完全熔融的非富勒烯受体实现了高效的免后处理有机光伏电池

通过调节组成材料的聚集结构和成膜动力学，可以显著提高有机光伏电池（OPV）的光伏性能。然而，许多调节策略，包括使用添加剂和退火，都需要复杂的制造工艺和额外的投资，这给 OPV 电池的产业化带来了挑战。在这项工作中，设计并合成了一种完全融合的非富勒烯受体 GS-20，它具有很强的聚集特性。在基于 PBQx-TF:eC9-2Cl 的电池中加入 GS-20 作为第三组分，可加速 eC9-2Cl 的聚集，并通过促进薄膜沉积来改善分子堆积。未经任何后处理而制造的三元 OPV 电池的 VOC 高达 0.890 V，最大 PCE 为 19.0%。此外，利用叶片镀膜法制造的无后处理 OPV 模块获得了令人满意的 13.5% PCE，这表明大规模制备具有极佳的可行性。这项工作通过分子设计和三元策略实现了高效的无后处理 OPV 电池，促进了 OPV 技术的产业化。

本文章由计算机程序翻译，如有差异，请以英文原文为准。

求助全文

约1分钟内获得全文去求助

来源期刊

Advanced Energy Materials CHEMISTRY, PHYSICAL-ENERGY & FUELS

CiteScore

41.90

自引率

4.00%

发文量

889

审稿时长

1.4 months

期刊介绍： Established in 2011, Advanced Energy Materials is an international, interdisciplinary, English-language journal that focuses on materials used in energy harvesting, conversion, and storage.

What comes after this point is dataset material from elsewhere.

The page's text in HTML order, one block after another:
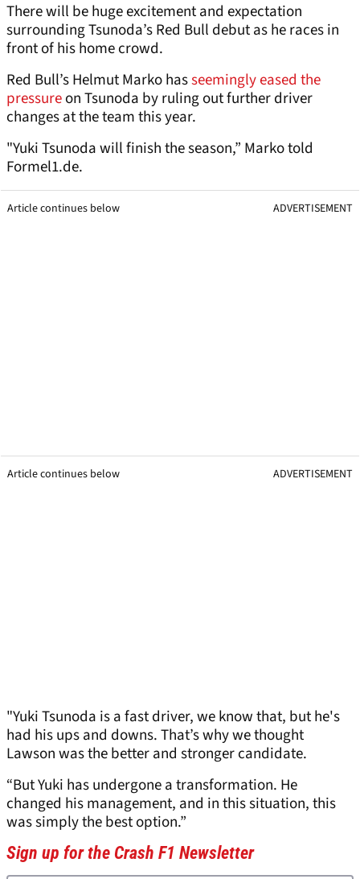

It is regarded as a top-quality journal alongside Advanced Materials, Advanced Functional Materials, and Small. With a 2022 Impact Factor of 27.8, Advanced Energy Materials is considered a prime source for the best energy-related research. The journal covers a wide range of topics in energy-related research, including organic and inorganic photovoltaics, batteries and supercapacitors, fuel cells, hydrogen generation and storage, thermoelectrics, water splitting and photocatalysis, solar fuels and thermosolar power, magnetocalorics, and piezoelectronics. The readership of Advanced Energy Materials includes materials scientists, chemists, physicists, and engineers in both academia and industry. The journal is indexed in various databases and collections, such as Advanced Technologies & Aerospace Database, FIZ Karlsruhe, INSPEC (IET), Science Citation Index Expanded, Technology Collection, and Web of Science, among others.